Heading into a World Cup year, India’s T20 game looks like it is on the right track but there are still gaps to be filled especially on the batting side of things.
The make-up of the side could be very different by the time the World Cup rolls into town as Hardik Pandya could well be bowling by then.
It could give the team an option to play an extra batsman or bowler as they feel fit. Still, the series against Australia raised some questions of its own.
Dhawan, Rahul, Rohit — who will the two at the top be?
Rohit Sharma, given his record in white ball cricket over the past few years, will probably walk into the side but Shikhar Dhawan’s form in the format might make it difficult to leave him out and given how the left-hander usually does in ICC tournaments, India will want to keep him around.
His form during the IPL for the Delhi Capitals was superb as was KL Rahul’s and they haven’t done all that badly on the Australia tour. So how does one pick between the two?
Dhawan (ODIs and T20Is): 74, 30, 16, 1, 52, 28
Rahul (ODIs and T20Is): 12, 76, 5, 51, 30, 0
Rather, does one pick all three? Sanju Samson is currently playing in the XI as a pure batsman but he hasn’t quite taken his chances. If Dhawan’s form holds, Virat Kohli and the team management will have to give serious consideration to playing all three openers in the XI.
Either which way, it won’t be an easy choice but Rahul does play down the order in the ODIs and he might have to adapt to that role again. We are in for some interesting times and that brings us to the next topic.
Hardik Pandya is doing great but India needs more finishers. Such is the T20 format that teams invariably come into the slog overs looking for some big runs. And honestly, big runs don’t come without big risks.
So while Hardik can strike it well, it would be great if the Indian team can have some cover. At Mumbai Indians, Pandya has Keiron Pollard to back him up and that affords him even greater freedom. In the India line-up, we don’t have anyone to supplement him.
Maybe Rishabh Pant could have been that player but his form and confidence have deserted him. So perhaps the team management will look at KL Rahul to fill that slot or maybe even a Suryakumar Yadav. Samson could also be the answer but his form in international cricket has remained sketchy.
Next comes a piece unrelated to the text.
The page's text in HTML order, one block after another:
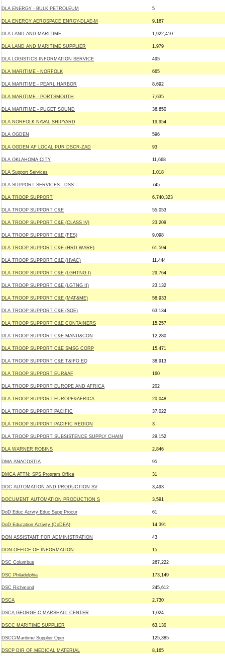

It’s still early days but India will want to get a fix on the problem and give the said batsman a decent run before the big tournament.
T Natarajan is exactly what Kohli was looking for. The left-armer was sent to Australia as a net bowler but got a chance to play in both the ODIs and the T20Is as a result of injuries to Varun Chakravarthy and Navdeep Saini and he made the most of those chances. In the three T20s alone, Natarajan claimed 6 wickets for 83 in 12 overs at an economy rate of 6.91 per over.
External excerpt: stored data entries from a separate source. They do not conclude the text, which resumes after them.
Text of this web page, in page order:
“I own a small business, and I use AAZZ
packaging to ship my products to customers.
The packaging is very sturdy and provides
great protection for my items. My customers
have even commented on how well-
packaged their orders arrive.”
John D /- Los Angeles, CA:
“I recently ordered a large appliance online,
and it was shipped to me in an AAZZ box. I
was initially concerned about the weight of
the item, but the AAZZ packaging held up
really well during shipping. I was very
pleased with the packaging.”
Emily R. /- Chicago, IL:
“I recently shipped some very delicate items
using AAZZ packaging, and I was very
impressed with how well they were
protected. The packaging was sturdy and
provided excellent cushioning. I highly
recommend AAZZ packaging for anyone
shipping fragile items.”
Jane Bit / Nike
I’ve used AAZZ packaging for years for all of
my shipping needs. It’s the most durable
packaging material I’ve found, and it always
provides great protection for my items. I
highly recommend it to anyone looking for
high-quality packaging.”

The performance earned the praise of not only the player of the series Pandya but also skipper Kohli.
“Special mention for Natarajan, in the absence of (Mohammed) Shami and Jasprit (Bumrah), he stood out and really delivered under pressure,” Kohli said at the post-match press conference.
Kohli added: “It is outstanding because he is playing his first few games at the international level. He looks very composed, he is a humble and hard working guy, he is sure of what he is doing.”
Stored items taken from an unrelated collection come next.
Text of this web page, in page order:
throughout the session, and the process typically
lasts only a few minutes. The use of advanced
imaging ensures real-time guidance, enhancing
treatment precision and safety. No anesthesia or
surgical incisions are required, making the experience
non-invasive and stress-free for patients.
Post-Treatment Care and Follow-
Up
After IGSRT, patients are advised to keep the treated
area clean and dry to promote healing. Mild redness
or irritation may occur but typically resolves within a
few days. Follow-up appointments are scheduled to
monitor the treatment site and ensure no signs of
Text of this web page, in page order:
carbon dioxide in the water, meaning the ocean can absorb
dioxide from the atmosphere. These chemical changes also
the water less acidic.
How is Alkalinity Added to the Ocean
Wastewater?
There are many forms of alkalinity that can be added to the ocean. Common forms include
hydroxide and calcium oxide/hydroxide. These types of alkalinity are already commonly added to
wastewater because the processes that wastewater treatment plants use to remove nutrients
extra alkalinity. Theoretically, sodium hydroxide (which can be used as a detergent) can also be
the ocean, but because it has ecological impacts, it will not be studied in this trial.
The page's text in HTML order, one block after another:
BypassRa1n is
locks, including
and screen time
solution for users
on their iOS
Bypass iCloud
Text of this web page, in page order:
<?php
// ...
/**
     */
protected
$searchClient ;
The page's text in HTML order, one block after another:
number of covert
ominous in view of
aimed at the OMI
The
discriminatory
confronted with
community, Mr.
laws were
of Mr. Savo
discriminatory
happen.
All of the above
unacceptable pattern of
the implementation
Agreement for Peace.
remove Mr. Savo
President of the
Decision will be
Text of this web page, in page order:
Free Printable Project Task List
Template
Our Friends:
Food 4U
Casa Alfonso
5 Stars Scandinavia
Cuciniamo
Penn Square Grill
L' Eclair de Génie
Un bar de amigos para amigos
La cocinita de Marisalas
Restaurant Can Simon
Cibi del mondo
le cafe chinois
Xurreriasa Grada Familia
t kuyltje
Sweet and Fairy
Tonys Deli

The left-armer’s natural angle is a variation the team can use and they have been hunting for a player who can provide that. Khaleel Ahmed has been tried too but for the moment, Natarajan’s ability to nail the yorker gives him the edge.
Kohli, however, sounded a note of warning too. The work, in a sense, for Natarajan is just beginning.
“I hope he continues to keep working hard on his game and gets better because a left-arm bowler is an asset for any team and if he can keep bowling in this way consistently, it will be a great thing for us heading into the World Cup next year,” said Kohli.
You drop some and then, you drop some more
India’s fielding has been abysmal and it has been this way for a while now. Against Australia, India put on an all-round show — catches were dropped, stumpings were missed and there was a lot of misfielding too. They might blame it on the lights but India’s standards have been slipping consistently.
They were poor against Bangladesh, against the West Indies and even against New Zealand. So this isn’t an aberration anymore. This is a problem. The concentration has been poor and perhaps there is a touch of overconfidence too. The rusty argument doesn’t work as most of India’s players were playing in the IPL. The daily drill should have got the reflexes up and running again.
Good fielding can be the difference between winning and losing even in high-scoring matches. Catches win matches alright but good ground fielding will help you win even more matches. India dropped eight catches in just the T20I series and that is way, way too many for a side that hopes to win the World Cup.